Virological assessment of HCV infection relies on a series of assays that are essential for diagnostic purposes and to adopt therapeutic decisions. Diagnostic assays can be classified in three groups: assays that are designed to detect specific antibodies to HCV; techniques that detect and quantify viral load; and tests aimed at determining the infecting HCV type. In general, the use of these assays is similar in HCV infected patients as in those co-infected with HCV and HIV. Co-infected patients, however, have some inherent characteristics (deficient immune status, high HCV-RNA concentrations, particular genotype distribution, low response to antiviral therapy) that make the interpretation of such assays slightly different. Regarding assays to detect antibodies to HCV, last generation tests have a similar sensitivity in mono-infected and co-infected individuals. HCV-RNA testing might be helpful in anti-HCV negative individuals with clinical or analytical suspicion of liver disease.

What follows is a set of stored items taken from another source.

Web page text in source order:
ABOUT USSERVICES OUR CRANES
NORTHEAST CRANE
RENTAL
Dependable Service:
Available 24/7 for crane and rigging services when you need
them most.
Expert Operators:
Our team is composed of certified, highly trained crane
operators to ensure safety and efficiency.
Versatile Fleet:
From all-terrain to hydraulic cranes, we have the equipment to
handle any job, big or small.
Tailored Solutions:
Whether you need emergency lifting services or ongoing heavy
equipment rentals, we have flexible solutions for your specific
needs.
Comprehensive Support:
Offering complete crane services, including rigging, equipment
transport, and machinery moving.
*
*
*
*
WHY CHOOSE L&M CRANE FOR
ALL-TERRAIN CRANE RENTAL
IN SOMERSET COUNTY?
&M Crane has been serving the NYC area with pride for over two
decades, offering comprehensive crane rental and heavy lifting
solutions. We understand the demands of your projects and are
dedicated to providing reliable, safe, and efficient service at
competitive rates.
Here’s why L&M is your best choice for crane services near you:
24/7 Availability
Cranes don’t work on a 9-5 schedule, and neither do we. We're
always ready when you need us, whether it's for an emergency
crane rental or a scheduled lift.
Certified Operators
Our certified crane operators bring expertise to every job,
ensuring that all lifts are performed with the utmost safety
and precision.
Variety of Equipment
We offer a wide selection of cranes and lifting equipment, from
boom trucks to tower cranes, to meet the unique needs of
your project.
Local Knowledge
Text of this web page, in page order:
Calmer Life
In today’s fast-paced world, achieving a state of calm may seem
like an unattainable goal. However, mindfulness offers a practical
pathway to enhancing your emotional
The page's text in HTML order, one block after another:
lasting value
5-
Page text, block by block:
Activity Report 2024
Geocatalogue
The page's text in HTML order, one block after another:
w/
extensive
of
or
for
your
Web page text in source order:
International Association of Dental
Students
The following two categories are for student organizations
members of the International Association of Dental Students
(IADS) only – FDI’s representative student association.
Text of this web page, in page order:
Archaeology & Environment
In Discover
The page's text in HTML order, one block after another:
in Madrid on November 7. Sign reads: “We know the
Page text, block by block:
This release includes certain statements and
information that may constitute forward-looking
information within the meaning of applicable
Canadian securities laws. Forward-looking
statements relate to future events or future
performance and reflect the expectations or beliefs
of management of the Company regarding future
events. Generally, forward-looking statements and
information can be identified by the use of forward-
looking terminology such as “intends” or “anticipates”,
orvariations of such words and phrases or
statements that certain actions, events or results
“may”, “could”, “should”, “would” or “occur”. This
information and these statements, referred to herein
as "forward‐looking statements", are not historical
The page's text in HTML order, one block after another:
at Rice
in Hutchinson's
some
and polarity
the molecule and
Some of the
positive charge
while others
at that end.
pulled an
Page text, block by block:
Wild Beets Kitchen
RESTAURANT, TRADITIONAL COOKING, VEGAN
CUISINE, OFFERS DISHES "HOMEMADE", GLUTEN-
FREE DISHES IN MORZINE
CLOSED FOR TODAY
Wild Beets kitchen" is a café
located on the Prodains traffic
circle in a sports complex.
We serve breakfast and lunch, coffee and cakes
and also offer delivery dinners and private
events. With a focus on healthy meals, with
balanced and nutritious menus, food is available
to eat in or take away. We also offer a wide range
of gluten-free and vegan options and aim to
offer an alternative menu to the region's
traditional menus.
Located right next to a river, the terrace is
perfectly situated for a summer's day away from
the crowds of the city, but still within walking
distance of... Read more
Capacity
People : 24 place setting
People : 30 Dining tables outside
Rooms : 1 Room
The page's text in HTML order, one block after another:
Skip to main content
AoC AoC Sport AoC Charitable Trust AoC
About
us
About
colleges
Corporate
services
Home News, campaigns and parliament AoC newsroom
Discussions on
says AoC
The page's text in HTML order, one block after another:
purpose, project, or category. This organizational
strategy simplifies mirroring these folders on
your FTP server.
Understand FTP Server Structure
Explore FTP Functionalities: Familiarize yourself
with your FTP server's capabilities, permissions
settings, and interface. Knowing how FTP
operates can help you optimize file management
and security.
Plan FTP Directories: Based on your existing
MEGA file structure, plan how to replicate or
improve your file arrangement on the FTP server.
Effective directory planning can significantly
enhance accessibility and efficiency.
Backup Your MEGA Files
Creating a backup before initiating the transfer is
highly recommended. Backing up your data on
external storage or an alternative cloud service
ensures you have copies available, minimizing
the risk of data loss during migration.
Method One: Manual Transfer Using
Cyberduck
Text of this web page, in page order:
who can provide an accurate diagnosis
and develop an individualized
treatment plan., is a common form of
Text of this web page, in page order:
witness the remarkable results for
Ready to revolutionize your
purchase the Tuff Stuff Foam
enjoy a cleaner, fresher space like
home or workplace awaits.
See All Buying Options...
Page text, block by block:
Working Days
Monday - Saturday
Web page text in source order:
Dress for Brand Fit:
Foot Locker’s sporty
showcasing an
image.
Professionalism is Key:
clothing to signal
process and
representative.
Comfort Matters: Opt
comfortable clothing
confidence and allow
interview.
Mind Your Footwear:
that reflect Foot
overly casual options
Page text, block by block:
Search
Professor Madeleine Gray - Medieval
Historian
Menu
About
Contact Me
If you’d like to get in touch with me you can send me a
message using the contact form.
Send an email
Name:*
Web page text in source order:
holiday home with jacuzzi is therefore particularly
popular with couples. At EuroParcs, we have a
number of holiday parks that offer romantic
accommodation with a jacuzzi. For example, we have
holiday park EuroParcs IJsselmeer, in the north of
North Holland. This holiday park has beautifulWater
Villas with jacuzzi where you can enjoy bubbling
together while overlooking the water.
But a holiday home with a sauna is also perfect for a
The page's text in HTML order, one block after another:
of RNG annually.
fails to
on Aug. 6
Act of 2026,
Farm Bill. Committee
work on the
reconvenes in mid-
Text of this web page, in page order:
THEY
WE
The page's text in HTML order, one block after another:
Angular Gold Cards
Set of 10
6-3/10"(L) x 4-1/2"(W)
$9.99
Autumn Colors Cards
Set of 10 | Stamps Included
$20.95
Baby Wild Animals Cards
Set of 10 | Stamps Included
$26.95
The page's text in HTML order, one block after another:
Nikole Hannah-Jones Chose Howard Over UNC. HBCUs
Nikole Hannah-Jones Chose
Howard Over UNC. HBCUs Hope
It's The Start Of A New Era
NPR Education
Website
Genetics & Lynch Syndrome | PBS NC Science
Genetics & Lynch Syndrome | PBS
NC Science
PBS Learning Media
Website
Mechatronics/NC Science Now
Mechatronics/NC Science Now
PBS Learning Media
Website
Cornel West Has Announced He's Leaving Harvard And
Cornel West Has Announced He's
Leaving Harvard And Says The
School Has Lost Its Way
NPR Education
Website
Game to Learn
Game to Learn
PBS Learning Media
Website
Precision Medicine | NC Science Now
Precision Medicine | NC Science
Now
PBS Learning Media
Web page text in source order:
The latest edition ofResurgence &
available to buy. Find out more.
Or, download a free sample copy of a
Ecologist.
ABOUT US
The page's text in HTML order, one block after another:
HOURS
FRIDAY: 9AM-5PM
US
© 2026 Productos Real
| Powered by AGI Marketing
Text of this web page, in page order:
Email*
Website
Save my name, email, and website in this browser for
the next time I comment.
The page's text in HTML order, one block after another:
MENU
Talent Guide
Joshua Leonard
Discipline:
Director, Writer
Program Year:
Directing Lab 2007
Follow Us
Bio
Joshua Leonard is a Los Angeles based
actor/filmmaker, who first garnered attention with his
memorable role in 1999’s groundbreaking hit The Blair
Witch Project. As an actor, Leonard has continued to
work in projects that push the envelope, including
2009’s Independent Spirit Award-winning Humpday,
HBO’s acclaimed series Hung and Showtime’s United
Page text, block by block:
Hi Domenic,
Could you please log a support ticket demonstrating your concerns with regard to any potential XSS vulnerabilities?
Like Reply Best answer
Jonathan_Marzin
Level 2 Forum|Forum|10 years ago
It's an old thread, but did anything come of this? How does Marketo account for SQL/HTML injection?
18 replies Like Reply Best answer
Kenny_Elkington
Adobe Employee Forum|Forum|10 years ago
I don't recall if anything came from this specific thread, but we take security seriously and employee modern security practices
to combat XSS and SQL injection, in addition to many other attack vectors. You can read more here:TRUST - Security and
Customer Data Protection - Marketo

Genotype determination in patients co-infected with HCV and HIV should be performed by methods relying on sequence analysis, since serotyping assays have shown a lower sensitivity in co-infected cohorts. HCV-RNA concentration is a strong predictor of response to therapy. Due to the higher viral load of co-infected patients compared to HCV mono-infected individuals, those assays with a wide dynamic range seem more appropriate to monitor viral load during treatment.